1.1 Gaussian Maximum Likelihood Classifier (GMLC) : The maximum likelihood classifier quantitatively evaluates both the variance and covariance of the category spectral response patterns when classifying an unknown pixel. It is assumed that the distribution of the cloud of points forming the category training data is Gaussian (normally distributed). Here, the distribution of a category response pattern can be completely described by the mean vector and the covariance matrix. The probability density functions are used to classify an unidentified pixel by computing the probability of the pixel value belonging to each category. After evaluating the probability in each category, the pixel is assigned to the most likely class (highest probability value) or can be labelled as ‘unknown' if the probability values are all below a threshold set by the analyst [4] .

1.2 Spectral Angle Mapper (SAM) : In N dimensional multi-(or hyper-) spectral space a pixel vector x has both magnitude (length) and an angle measured with respect to the axes that defines the coordinate system of the space [5]. In the Spectral Angle Mapper (SAM) technique for identifying pixel spectra only the angular information is used. SAM is based on the idea that an observed reflectance spectrum can be considered as a vector in a multidimensional space, where the number of dimensions equals the number of spectral bands. If the overall illumination increases or decreases (due to the presence of a mix of sunlight and shadows), the length of this vector will increase or decrease, but its angular orientation will remain constant. Smaller angles represent closer matches to the reference spectrum. If this angle is smaller than a given tolerance level, the spectra are considered to match even if one spectrum is much brighter than the other (farther from the origin) overall [4]. Pixels further away than the specified maximum angle threshold are not classified.

1.3 Neural Network : To overcome difficulties in conventional digital classification that uses the spectral characteristics of the pixel as the sole parameter in deciding to which class a pixel belongs to, new approaches such as Neural Networks (NN) are being used. Fully trained, neural networks can perform image classification relatively rapidly, although the training process itself can be quite time consuming. NN systems are ‘self-training' in that they adaptively construct linkages between a given pattern of input data and particular outputs. A NN consists of a set of three or more layers, each made up of multiple nodes. Typically, these might include spectral bands from a remotely sensed image, textural features or other intermediate products derived from such images, or ancillary data describing the region to be analysed. The nodes in the output layer represent the range of possible output categories to be produced by the network [4]. Between the input and output layers are one or more hidden layers. These consist of multiple nodes, each linked to many nodes in the preceding layer and to many nodes in the following layer. These linkages between nodes are represented by weights, which guide the flow of information through the network. The number of hidden layers used in a neural network is arbitrary. An increase in the number of hidden layers permits the network to be used for more complex problems but reduces the network's ability to generalise and increases the time required for training . Applying a NN to image classification makes use of an iterative training procedure in which the network is provided with matching sets of input and output data. Each set of input data represents an example of a pattern to be learned, and each corresponding set of output data represents the desired output that should be produced in response to the input. During the training process the network autonomously modifies the weights on the linkages between each pair of nodes in such a way as to reduce the discrepancy between the desired output and the actual output [4].
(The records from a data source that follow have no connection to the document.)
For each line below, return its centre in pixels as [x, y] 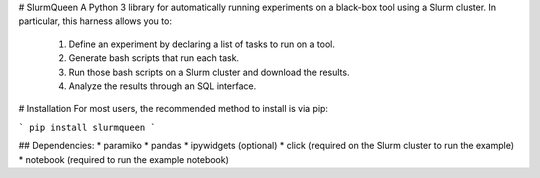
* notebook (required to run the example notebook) [124, 159]
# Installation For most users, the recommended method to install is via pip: [173, 109]
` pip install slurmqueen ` [87, 127]
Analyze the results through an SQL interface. [162, 86]
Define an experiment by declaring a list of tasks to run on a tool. [201, 44]
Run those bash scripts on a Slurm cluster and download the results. [209, 72]
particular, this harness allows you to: [95, 21]
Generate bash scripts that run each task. [154, 58]
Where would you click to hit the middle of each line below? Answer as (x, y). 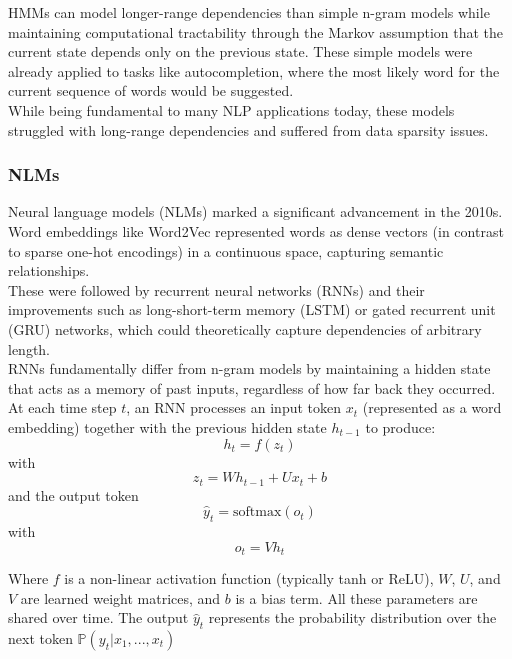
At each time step (62, 407)
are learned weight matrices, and (120, 597)
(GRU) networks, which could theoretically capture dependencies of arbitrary (245, 328)
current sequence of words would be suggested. (151, 90)
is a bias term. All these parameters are (356, 597)
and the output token (73, 494)
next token (40, 637)
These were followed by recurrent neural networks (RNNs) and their (216, 289)
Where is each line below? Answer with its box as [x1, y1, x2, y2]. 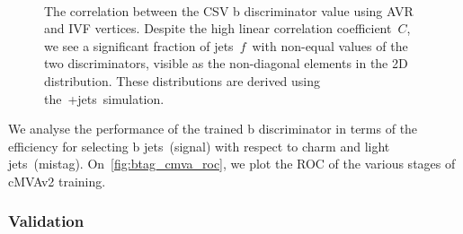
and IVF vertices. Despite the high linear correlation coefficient [44, 19, 392, 38]
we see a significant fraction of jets [44, 36, 234, 55]
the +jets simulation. [44, 89, 165, 108]
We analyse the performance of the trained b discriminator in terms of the [8, 119, 418, 138]
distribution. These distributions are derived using [44, 71, 321, 90]
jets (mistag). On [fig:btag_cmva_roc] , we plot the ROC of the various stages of [8, 154, 456, 173]
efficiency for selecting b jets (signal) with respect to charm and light [8, 136, 390, 155]
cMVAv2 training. [8, 171, 106, 190]
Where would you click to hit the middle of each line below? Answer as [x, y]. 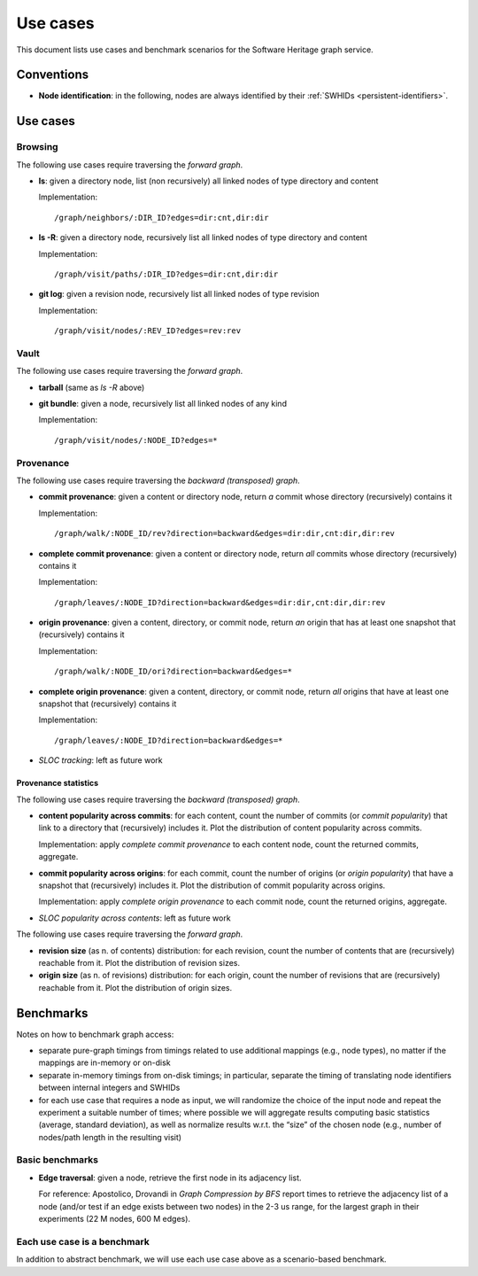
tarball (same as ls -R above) [92, 387]
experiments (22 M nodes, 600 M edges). [114, 1219]
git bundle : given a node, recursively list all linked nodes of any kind [163, 404]
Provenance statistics [58, 783]
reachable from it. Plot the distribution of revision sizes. [139, 962]
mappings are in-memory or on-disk [105, 1062]
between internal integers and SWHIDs [109, 1088]
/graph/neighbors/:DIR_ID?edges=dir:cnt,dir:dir [162, 218]
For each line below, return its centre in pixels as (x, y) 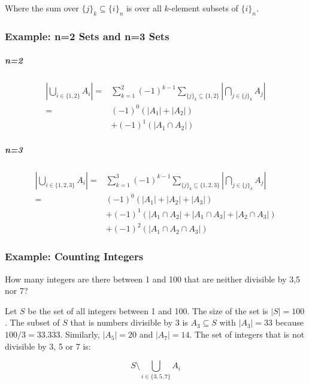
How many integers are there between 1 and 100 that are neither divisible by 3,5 (153, 279)
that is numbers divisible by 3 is (129, 322)
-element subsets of (203, 8)
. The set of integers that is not (247, 334)
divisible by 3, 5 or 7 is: (48, 346)
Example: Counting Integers (74, 256)
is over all (144, 8)
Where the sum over (42, 8)
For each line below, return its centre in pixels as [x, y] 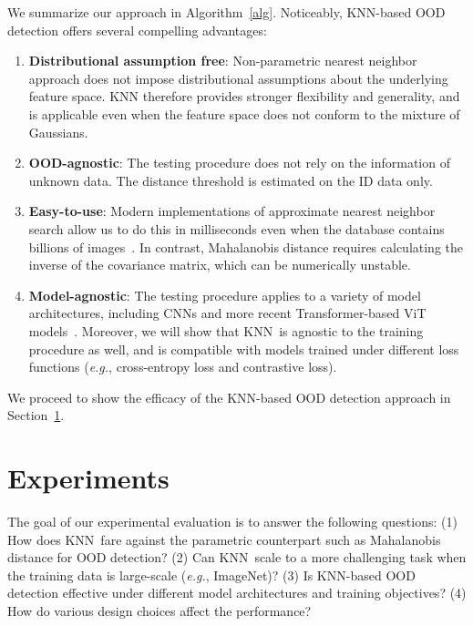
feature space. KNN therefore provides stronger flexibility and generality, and [244, 96]
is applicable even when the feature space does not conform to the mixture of [244, 113]
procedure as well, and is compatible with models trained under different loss [244, 349]
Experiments [88, 478]
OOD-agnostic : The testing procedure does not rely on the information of [239, 163]
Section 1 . [36, 415]
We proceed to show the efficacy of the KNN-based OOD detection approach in [229, 397]
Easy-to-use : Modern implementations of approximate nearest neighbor [232, 211]
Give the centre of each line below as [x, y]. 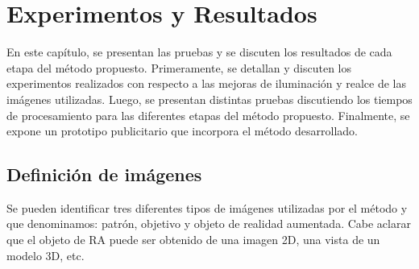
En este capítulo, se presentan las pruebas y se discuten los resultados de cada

1.4 Decision Tree Approach : Decision tree approach is a non-parametric classifier and an example of machine learning algorithm. It involves a recursive partitioning of the feature space, based on a set of rules that are learned by an analysis of the training set. A tree structure is developed where at each branching a specific decision rule is implemented, which may involve one or more combinations of the attribute inputs. A new input vector then ‘travels' from the root node down through successive branches until it is placed in a specific class . The thresholds used for each class decision are chosen using minimum entropy or minimum error measures. It is based on using the minimum number of bits to describe each decision at a node in the tree based on the frequency of each class at the node. With minimum entropy, the stopping criterion is based on the amount of information gained by a rule (the gain ratio) [2].
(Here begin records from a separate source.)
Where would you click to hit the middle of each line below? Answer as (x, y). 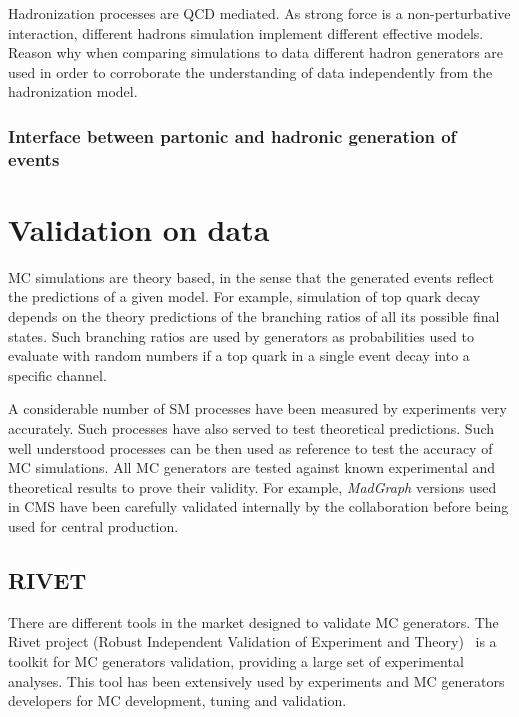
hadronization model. (73, 91)
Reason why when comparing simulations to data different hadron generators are (256, 52)
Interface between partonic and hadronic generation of (232, 135)
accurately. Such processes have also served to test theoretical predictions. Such (251, 428)
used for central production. (93, 525)
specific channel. (57, 374)
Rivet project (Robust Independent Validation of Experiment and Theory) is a (252, 641)
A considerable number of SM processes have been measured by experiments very (257, 408)
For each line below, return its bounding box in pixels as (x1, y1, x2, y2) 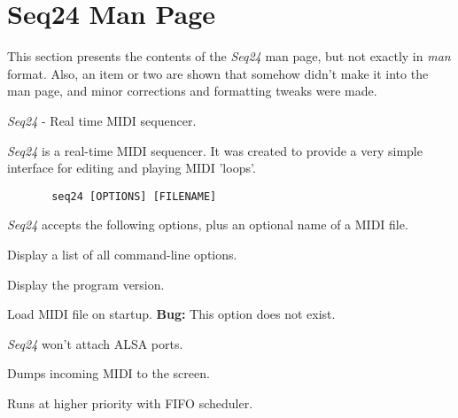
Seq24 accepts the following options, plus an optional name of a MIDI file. (7, 215, 408, 234)
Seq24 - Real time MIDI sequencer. (7, 111, 197, 129)
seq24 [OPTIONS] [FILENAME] (51, 190, 217, 203)
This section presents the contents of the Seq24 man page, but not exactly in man (7, 47, 451, 66)
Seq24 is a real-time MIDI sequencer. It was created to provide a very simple (7, 141, 423, 159)
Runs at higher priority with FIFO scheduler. (7, 393, 253, 412)
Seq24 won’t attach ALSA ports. (7, 334, 183, 352)
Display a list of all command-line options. (7, 244, 237, 263)

1.5 Clustering : Clustering techniques fall into a group of undirected data mining tools [6]. The goal of clustering is to discover structure in the data as a whole. There is no target variable to be predicted and thus no distinction is being made between independent and dependent variables. Clustering partitions the image data into a number of spectral classes, and then labels all pixels of interest as belonging to one of those spectral classes, although the labels are purely nominal (e.g. A, B, C, …., or class1, class 2, …….) and are as yet unrelated to ground cover types [5] . The K-means algorithm is a simple, iterative procedure, in which a crucial concept is the one of ‘ centroid' . Centroid is an artificial point in the space of records which represents an average location of the particular cluster. The coordinates of this point are averages of attribute values of all examples that belong to the cluster.